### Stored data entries

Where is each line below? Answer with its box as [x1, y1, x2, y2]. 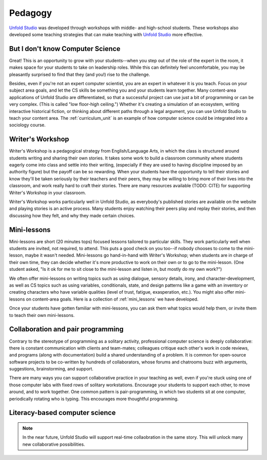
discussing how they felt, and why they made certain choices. [9, 212, 135, 218]
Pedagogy [9, 7, 52, 18]
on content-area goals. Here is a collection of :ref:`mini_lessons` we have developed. [26, 296, 199, 302]
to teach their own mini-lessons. [9, 312, 75, 318]
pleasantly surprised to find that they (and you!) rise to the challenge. [9, 71, 150, 77]
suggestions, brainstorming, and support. [9, 366, 93, 372]
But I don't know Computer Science [9, 45, 121, 53]
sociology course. [9, 122, 46, 128]
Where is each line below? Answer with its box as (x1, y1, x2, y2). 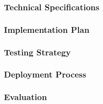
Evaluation (4, 91, 47, 103)
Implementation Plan (4, 23, 90, 35)
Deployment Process (4, 68, 86, 80)
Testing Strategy (4, 46, 71, 58)
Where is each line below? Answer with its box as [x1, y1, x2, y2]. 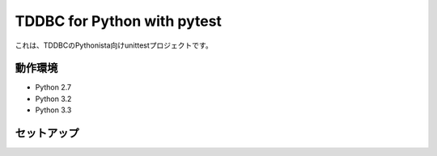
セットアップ [15, 126, 79, 141]
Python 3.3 [35, 105, 72, 115]
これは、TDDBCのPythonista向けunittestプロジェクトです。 [15, 40, 214, 50]
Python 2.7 [35, 82, 72, 92]
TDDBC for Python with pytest [15, 12, 223, 30]
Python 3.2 [35, 94, 72, 103]
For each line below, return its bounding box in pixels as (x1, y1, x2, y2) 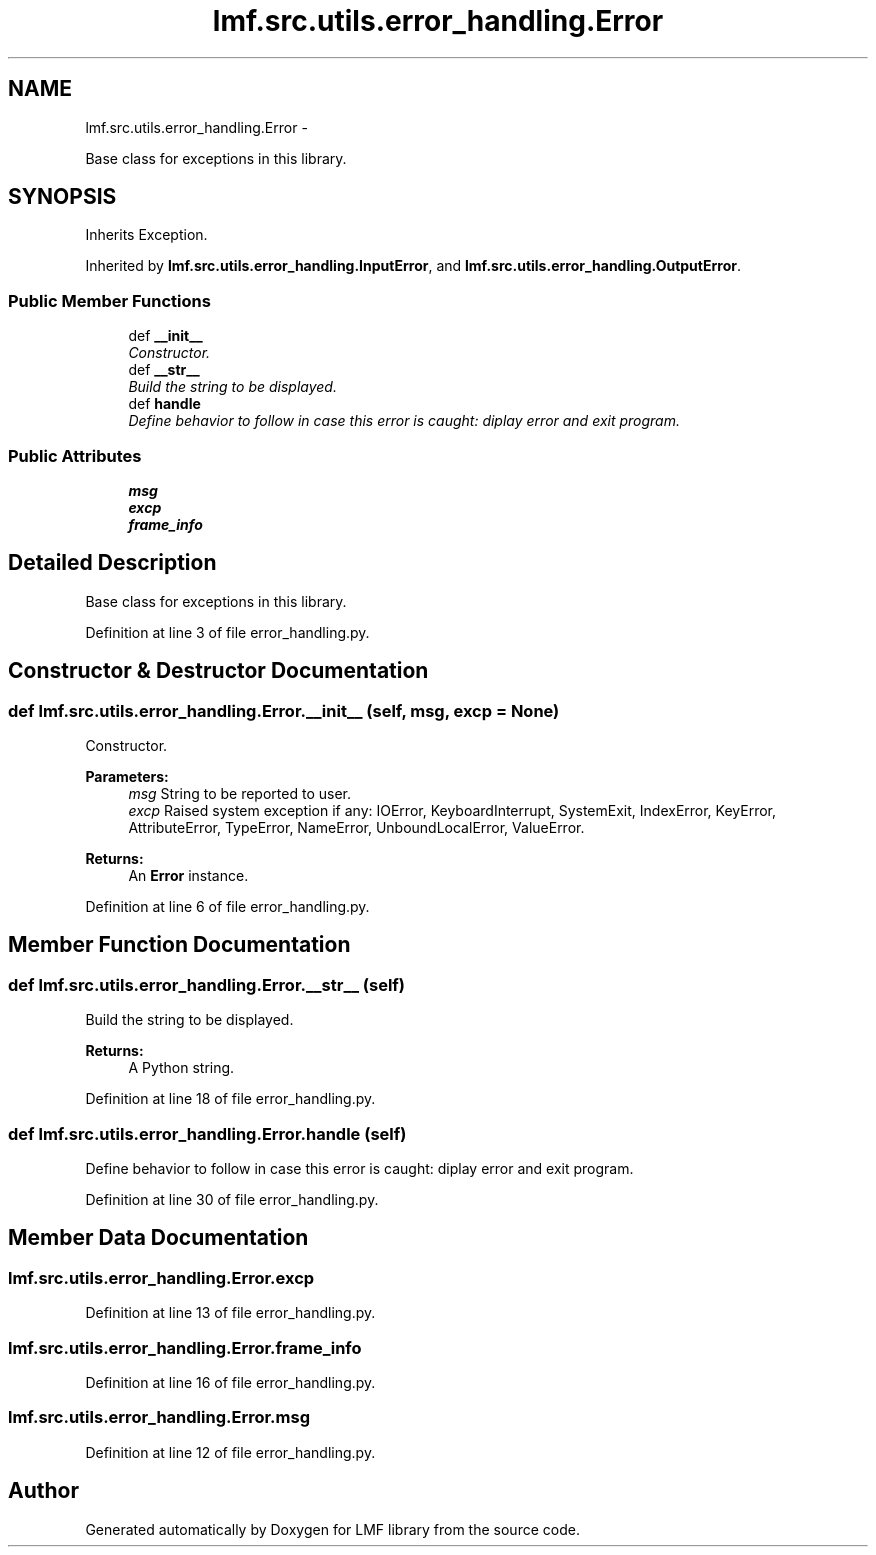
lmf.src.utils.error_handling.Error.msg (8, 1407, 310, 1428)
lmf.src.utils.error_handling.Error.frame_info (8, 1337, 362, 1358)
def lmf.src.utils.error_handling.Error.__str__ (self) (8, 974, 406, 995)
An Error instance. (128, 867, 249, 884)
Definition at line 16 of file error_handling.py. (85, 1373, 376, 1391)
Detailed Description (8, 550, 217, 576)
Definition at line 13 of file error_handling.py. (85, 1304, 376, 1322)
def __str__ (128, 361, 200, 379)
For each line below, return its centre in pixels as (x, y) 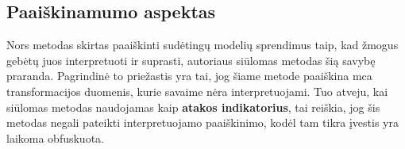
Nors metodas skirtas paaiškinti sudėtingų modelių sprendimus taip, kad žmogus (202, 45)
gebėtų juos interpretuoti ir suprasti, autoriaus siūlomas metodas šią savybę (191, 60)
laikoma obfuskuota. (55, 138)
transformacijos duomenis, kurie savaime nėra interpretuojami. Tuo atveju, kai (197, 91)
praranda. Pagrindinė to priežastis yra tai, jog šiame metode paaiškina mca (189, 76)
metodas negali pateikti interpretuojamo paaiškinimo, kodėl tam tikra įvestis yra (202, 122)
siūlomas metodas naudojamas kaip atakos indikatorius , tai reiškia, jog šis (193, 107)
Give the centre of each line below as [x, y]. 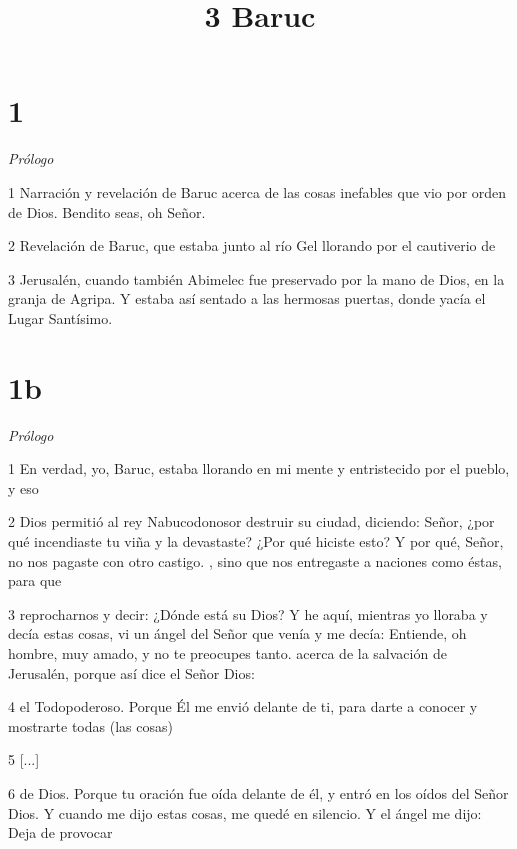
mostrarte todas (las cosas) [90, 725]
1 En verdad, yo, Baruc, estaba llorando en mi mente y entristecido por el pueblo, [259, 468]
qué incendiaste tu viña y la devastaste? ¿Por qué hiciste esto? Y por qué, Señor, [256, 540]
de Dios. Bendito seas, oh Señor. [107, 211]
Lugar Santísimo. [60, 317]
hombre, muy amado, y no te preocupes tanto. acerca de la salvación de [227, 652]
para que [35, 580]
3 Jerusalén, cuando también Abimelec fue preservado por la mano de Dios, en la [256, 278]
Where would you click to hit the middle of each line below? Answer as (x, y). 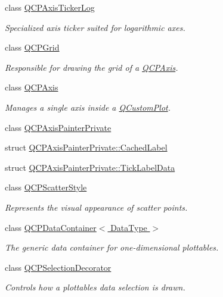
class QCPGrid (32, 47)
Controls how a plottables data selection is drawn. (95, 287)
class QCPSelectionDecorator (58, 267)
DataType (129, 227)
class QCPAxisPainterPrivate (58, 127)
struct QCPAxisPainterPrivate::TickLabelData (90, 167)
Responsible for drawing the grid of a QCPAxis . (92, 67)
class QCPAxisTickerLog (50, 7)
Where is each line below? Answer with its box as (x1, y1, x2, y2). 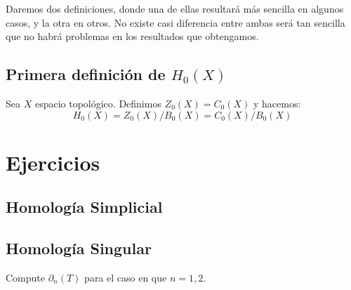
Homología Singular (6, 237, 152, 259)
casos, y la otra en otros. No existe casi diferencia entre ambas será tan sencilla (6, 15, 345, 29)
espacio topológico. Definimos (34, 95, 161, 110)
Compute (6, 270, 45, 284)
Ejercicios (6, 147, 100, 176)
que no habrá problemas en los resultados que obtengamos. (6, 29, 259, 44)
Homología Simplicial (6, 196, 163, 218)
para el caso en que (84, 270, 167, 284)
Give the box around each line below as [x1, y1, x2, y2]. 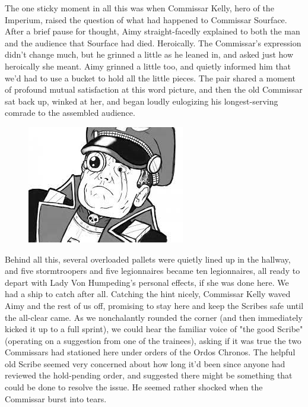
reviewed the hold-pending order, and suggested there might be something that [5, 369, 293, 381]
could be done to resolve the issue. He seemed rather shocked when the [5, 381, 263, 393]
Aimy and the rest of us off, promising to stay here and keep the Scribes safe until [5, 299, 304, 311]
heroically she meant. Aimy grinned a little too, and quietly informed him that [5, 59, 291, 72]
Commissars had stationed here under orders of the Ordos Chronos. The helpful [5, 346, 296, 358]
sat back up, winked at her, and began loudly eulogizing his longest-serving [5, 94, 278, 107]
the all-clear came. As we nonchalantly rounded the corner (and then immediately [5, 311, 303, 323]
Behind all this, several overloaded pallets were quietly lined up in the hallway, [5, 253, 291, 265]
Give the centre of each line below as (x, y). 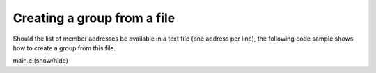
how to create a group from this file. (64, 48)
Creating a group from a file (94, 18)
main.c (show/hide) (41, 61)
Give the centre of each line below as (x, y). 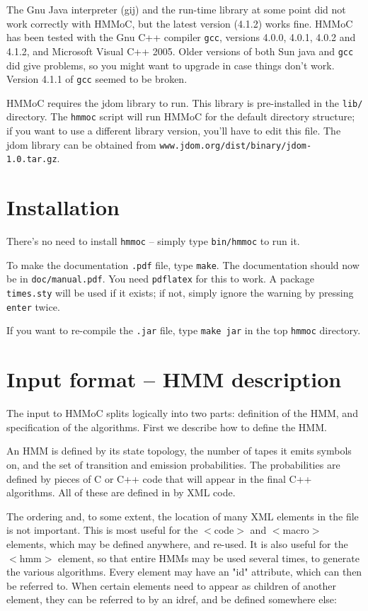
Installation (63, 207)
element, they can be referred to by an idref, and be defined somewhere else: (172, 599)
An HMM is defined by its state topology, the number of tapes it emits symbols (179, 451)
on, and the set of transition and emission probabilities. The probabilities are (173, 464)
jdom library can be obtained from (81, 144)
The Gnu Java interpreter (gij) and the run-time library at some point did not (176, 9)
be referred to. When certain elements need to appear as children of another (171, 585)
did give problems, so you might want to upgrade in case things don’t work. (171, 65)
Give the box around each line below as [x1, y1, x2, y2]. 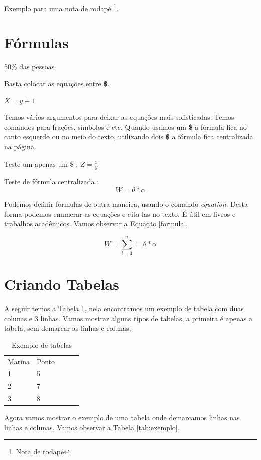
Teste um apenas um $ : [4, 158, 78, 169]
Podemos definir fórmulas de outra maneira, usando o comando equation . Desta [4, 198, 248, 209]
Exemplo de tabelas [11, 339, 72, 350]
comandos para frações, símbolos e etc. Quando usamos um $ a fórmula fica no [4, 121, 247, 132]
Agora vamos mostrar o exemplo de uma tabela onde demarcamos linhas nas [4, 412, 240, 423]
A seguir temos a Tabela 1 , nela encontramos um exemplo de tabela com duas [4, 302, 244, 313]
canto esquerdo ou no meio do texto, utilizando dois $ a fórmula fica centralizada [4, 131, 253, 142]
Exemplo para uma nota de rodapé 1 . [4, 2, 119, 13]
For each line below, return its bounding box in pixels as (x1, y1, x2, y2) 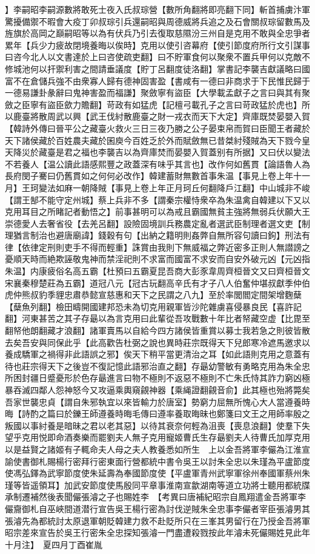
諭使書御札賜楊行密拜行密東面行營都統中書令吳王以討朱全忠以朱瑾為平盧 (5, 454, 293, 467)
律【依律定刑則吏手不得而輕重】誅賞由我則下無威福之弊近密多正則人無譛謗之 (5, 240, 310, 253)
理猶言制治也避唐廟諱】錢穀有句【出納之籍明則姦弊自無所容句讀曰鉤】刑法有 (5, 229, 310, 242)
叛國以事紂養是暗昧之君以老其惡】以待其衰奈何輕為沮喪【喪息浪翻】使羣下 (5, 419, 302, 431)
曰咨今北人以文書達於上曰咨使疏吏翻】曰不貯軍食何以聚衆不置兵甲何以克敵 (5, 50, 302, 63)
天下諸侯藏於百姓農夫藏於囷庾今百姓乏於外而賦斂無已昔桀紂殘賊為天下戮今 (5, 133, 302, 146)
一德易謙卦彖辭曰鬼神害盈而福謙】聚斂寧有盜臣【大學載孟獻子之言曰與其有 (5, 86, 302, 99)
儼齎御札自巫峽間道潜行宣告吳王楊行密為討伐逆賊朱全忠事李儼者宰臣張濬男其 (5, 502, 310, 515)
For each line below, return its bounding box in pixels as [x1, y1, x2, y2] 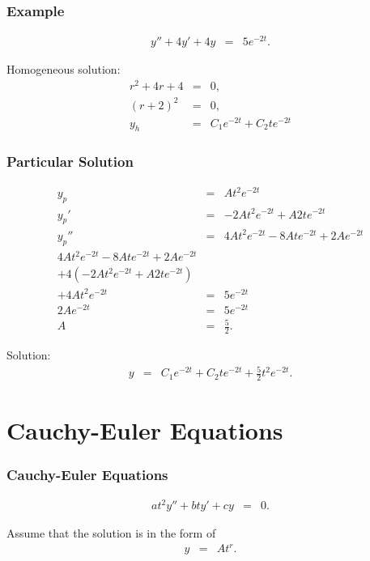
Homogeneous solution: [6, 61, 121, 78]
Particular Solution [6, 151, 134, 172]
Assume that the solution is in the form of [6, 525, 216, 542]
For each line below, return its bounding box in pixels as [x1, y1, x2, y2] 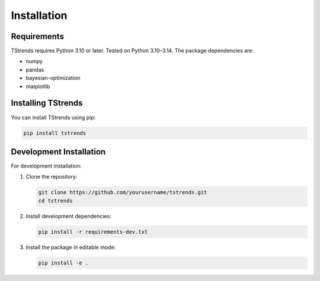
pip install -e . [38, 259, 89, 266]
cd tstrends [38, 197, 73, 204]
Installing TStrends [11, 98, 83, 108]
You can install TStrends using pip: [11, 114, 96, 121]
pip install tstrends [23, 130, 87, 136]
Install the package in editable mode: [25, 243, 116, 251]
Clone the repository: [25, 173, 78, 180]
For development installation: [11, 163, 82, 170]
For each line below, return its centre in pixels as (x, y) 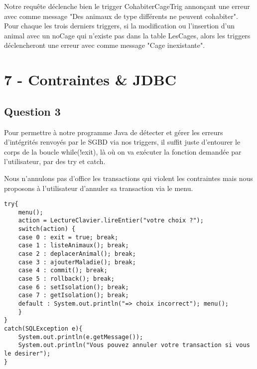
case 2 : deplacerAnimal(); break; (77, 254)
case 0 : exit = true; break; (68, 237)
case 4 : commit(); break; (63, 271)
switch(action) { (47, 229)
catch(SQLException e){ (43, 328)
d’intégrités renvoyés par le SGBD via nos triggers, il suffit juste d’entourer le (122, 142)
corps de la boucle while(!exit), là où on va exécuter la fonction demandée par (123, 151)
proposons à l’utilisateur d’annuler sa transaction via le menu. (99, 188)
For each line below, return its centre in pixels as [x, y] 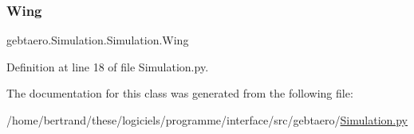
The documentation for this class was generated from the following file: [180, 93]
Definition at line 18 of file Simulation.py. [108, 66]
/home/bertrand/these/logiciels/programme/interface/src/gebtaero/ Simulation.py [207, 120]
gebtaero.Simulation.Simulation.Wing [98, 40]
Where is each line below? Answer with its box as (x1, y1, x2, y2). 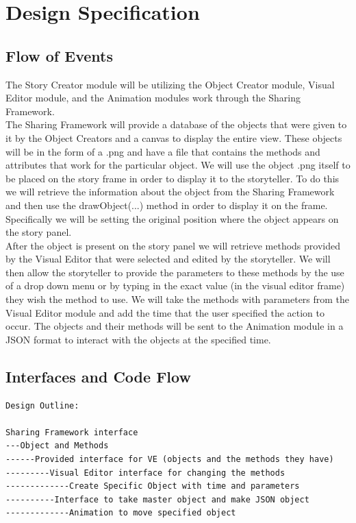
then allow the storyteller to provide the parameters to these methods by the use (5, 265, 344, 279)
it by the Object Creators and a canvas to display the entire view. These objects (5, 130, 342, 145)
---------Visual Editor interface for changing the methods (5, 467, 285, 478)
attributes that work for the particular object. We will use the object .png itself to (5, 158, 351, 172)
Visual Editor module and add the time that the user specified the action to (5, 305, 325, 319)
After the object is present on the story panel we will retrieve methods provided (5, 238, 340, 252)
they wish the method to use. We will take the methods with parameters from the (5, 292, 350, 306)
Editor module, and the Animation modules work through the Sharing (5, 90, 301, 105)
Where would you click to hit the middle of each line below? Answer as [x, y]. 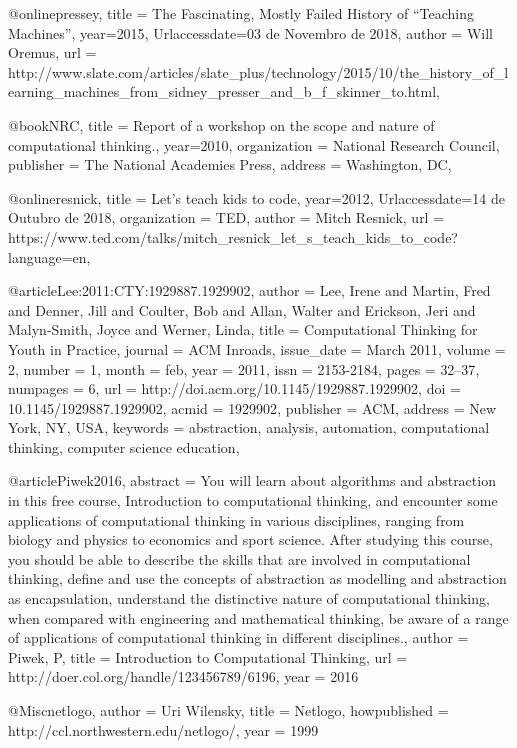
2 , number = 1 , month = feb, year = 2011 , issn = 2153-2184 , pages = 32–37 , [244, 368]
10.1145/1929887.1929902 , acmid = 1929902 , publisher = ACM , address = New [252, 407]
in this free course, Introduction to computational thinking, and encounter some [253, 500]
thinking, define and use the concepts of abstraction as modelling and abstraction [257, 578]
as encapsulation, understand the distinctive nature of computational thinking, [249, 598]
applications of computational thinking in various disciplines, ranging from [236, 519]
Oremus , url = [52, 52]
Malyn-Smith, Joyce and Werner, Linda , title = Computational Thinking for [243, 329]
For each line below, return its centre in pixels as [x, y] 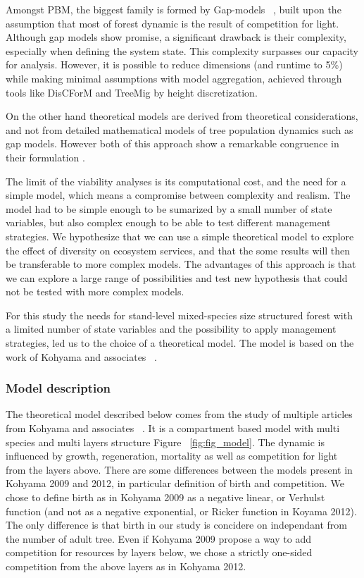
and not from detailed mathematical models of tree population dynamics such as [180, 129]
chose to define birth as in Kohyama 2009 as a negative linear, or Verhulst [165, 497]
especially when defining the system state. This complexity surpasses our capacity [182, 50]
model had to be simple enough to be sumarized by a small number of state [169, 208]
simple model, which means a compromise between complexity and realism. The [178, 195]
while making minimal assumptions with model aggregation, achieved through [174, 78]
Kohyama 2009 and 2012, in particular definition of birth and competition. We [175, 483]
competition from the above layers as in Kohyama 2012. [126, 566]
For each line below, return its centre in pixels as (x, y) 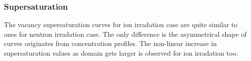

### Task item
Pictures are to be left out while the lines from the beginning of the records through the line with "Deployment Process (4, 68, 86, 80)" are copied word for word.

### Written answer
Where is each line below? Answer with its box as [x1, y1, x2, y2]. 
discussing how they felt, and why they made certain choices. [9, 212, 135, 218]
Pedagogy [9, 7, 52, 18]
on content-area goals. Here is a collection of :ref:`mini_lessons` we have developed. [26, 296, 199, 302]
to teach their own mini-lessons. [9, 312, 75, 318]
pleasantly surprised to find that they (and you!) rise to the challenge. [9, 71, 150, 77]
suggestions, brainstorming, and support. [9, 366, 93, 372]
But I don't know Computer Science [9, 45, 121, 53]
sociology course. [9, 122, 46, 128]
Where is each line below? Answer with its box as (x1, y1, x2, y2). 
Evaluation (4, 91, 47, 103)
Implementation Plan (4, 23, 90, 35)
Deployment Process (4, 68, 86, 80)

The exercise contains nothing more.